INFORMATION SHOWN.
+--

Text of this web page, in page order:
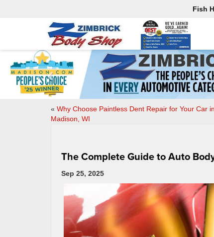
Fish
« Why Choose Paintless Dent Repair for Your Car in
Madison, WI
The Complete Guide to Auto
Sep 25, 2025
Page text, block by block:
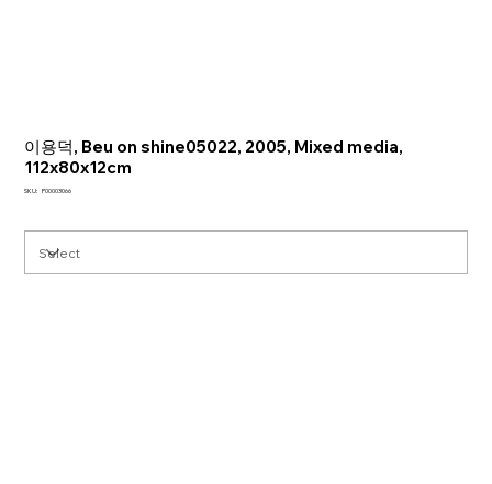
이용덕, Beu on shine05022, 2005, Mixed media,
112x80x12cm
SKU: SKU
P00003066

+--

EXERCISE DETAILS. Word for word, repeat the lines of data above, omitting every picture.

FINISHED EXERCISE.
Text of this web page, in page order:
Fish
« Why Choose Paintless Dent Repair for Your Car in
Madison, WI
The Complete Guide to Auto
Sep 25, 2025
Page text, block by block:
이용덕, Beu on shine05022, 2005, Mixed media,
112x80x12cm
SKU: SKU
P00003066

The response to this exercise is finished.